[AVAILABLE DATA Boundary: Start]

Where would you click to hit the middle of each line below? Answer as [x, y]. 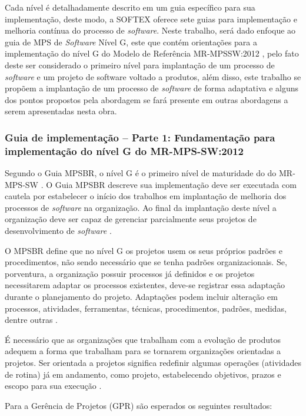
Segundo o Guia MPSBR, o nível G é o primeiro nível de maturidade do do [141, 173]
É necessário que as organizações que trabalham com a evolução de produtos [143, 339]
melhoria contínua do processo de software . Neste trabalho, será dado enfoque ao [150, 30]
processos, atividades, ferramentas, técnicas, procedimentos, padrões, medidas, [146, 308]
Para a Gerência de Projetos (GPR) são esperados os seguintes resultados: [139, 405]
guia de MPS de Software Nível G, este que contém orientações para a [131, 42]
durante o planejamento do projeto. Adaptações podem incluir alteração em [141, 297]
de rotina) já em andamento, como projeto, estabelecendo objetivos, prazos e [143, 374]

[AVAILABLE DATA Boundary: End]

> [TASK DIRECTIONS] Find the line with "guia de MPS" in the listing. Reproduce it and all the lines after it, exactly, through the last line.

> [ANSWER SECTION]
guia de MPS de Software Nível G, este que contém orientações para a [131, 42]
durante o planejamento do projeto. Adaptações podem incluir alteração em [141, 297]
de rotina) já em andamento, como projeto, estabelecendo objetivos, prazos e [143, 374]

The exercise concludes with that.